Such was the case in the 16th century. The Reformation was born of a rediscovery of Scripture’s message and authority. In 1516 Erasmus published a Greek New Testament that came into the hands of scholars trained in “the new learning” of the humanist tradition. These scholars quickly realized that they had been taught many things by the church that were not true, according to Scripture. Some were over weighty matters, such as the doctrine of justification, which had been based on poor translations of the Greek in the Latin Vulgate. Other false teachings seemed to have been based on nothing but pure speculation or opinion, yet had been codified in canon law. And do you know what a few of the Reformers did with the church’s canon law? They burned it. It probably felt good to burn it. But that is not how the Reformation was born.
What Does it Mean to be “Protestant”?
Contrary to popular belief, the word “Protestant” does not derive from the English word “protest.” It derives from the Latin word, protestari, which means to publicly declare, testify, profess, or confess. In 1529 this word became associated with the movement of the 16th century known as the Reformation because the act of confessing the faith was so central to it. Christians in Europe began to confess the faith anew and write their confessions down. They invited others to do the same. This is how the Protestant Reformation was born.
Why did the Reformers put so much time and energy into writing confessions? What did they think they were doing? They did not write them because they wanted to start a new church. On the contrary, they insisted they were committed to the old one, the “one, holy, catholic, and apostolic church.” When asked, “Where was the church before Luther?” it is said the early Protestants replied: “Where was your face before you washed it?” Yet as difficult as it may be for us to imagine, the Reformers did not write confessions primarily because they wanted to reform the church.

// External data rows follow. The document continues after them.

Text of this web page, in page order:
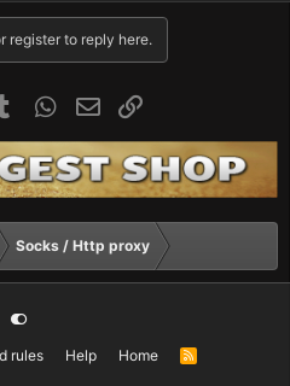
register to reply here.
TumblrWhatsApp
EmailLink
Socks / Http proxy
rules Help Home
R
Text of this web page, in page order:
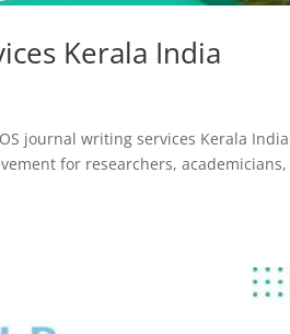
Kerala India
journal writing services Kerala
for researchers,
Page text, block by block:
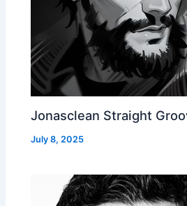
Jonasclean Straight
July 8, 2025
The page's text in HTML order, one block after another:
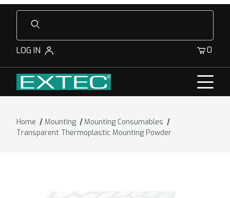
Product Search
LOG IN 0
Home Mounting
Mounting Consumables
Transparent Thermoplastic Mounting Powder
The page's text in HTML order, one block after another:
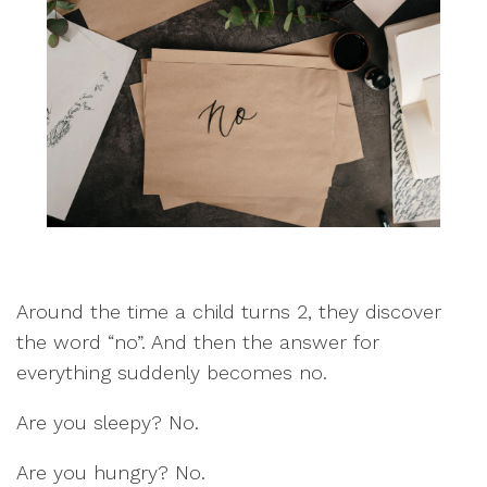
Around the time a child turns 2, they discover
the word “no”. And then the answer for
everything suddenly becomes no.
Are you sleepy? No.
Are you hungry? No.
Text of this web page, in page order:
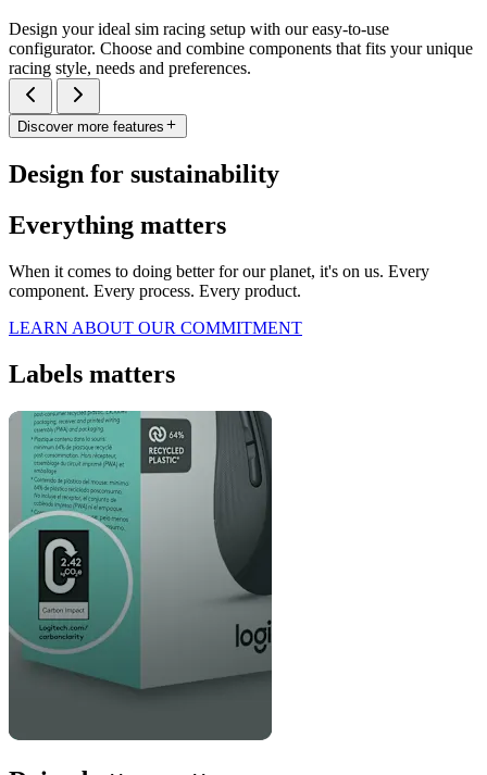
Design your ideal sim racing setup with our easy-to-use
configurator. Choose and combine components that fits your unique
racing style, needs and preferences.
Discover more features
Design for sustainability
Everything matters
When it comes to doing better for our planet, it's on us. Every
component. Every process. Every product.
LEARN ABOUT OUR COMMITMENT
Labels matters

The Reformers wrote confessions because they believed the truth of the gospel was at stake. It was not because they wanted a better, more informed, effective, efficient, organized, and disciplined church. Sure, they wanted the church to be all this and more. But the primary reason they wrote confessions was because as they studied the Bible they were awakened to the rich, manifold, and compelling truth of the gospel. More and more they realized that the gospel was being vigorously and persistently contested at various points and had been for years. So they were compelled to confess. Their reason for confessing was the same as the church fathers. They confessed not because they wanted to say more than what the Bible says, but because they did not want to say less.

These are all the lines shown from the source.